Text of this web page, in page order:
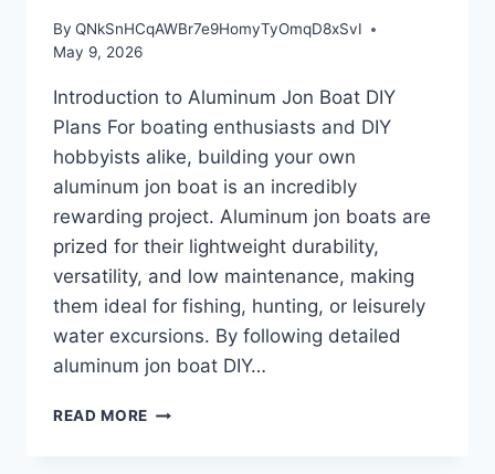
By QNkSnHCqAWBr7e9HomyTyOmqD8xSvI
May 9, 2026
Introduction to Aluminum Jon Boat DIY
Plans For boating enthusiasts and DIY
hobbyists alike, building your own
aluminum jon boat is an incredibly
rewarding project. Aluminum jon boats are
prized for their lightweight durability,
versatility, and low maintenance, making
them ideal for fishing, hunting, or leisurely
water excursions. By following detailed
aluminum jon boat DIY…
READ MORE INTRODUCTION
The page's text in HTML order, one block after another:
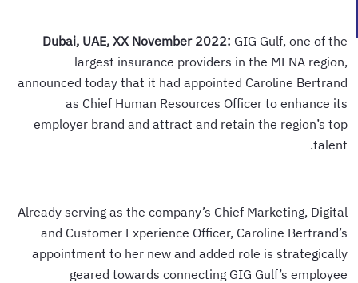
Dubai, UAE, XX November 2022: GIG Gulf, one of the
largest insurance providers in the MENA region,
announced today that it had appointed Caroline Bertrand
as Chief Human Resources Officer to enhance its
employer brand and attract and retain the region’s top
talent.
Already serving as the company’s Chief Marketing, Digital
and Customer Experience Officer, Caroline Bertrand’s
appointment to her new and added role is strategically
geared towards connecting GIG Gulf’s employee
**********
* Task brief:
In the data above, start at the line holding "aluminum jon boat DIY…" and stop after the line holding "Already serving as"; write out those lines exactly, without pictures.

* Exercise solution:
aluminum jon boat DIY…
READ MORE INTRODUCTION
The page's text in HTML order, one block after another:
Dubai, UAE, XX November 2022: GIG Gulf, one of the
largest insurance providers in the MENA region,
announced today that it had appointed Caroline Bertrand
as Chief Human Resources Officer to enhance its
employer brand and attract and retain the region’s top
talent.
Already serving as the company’s Chief Marketing, Digital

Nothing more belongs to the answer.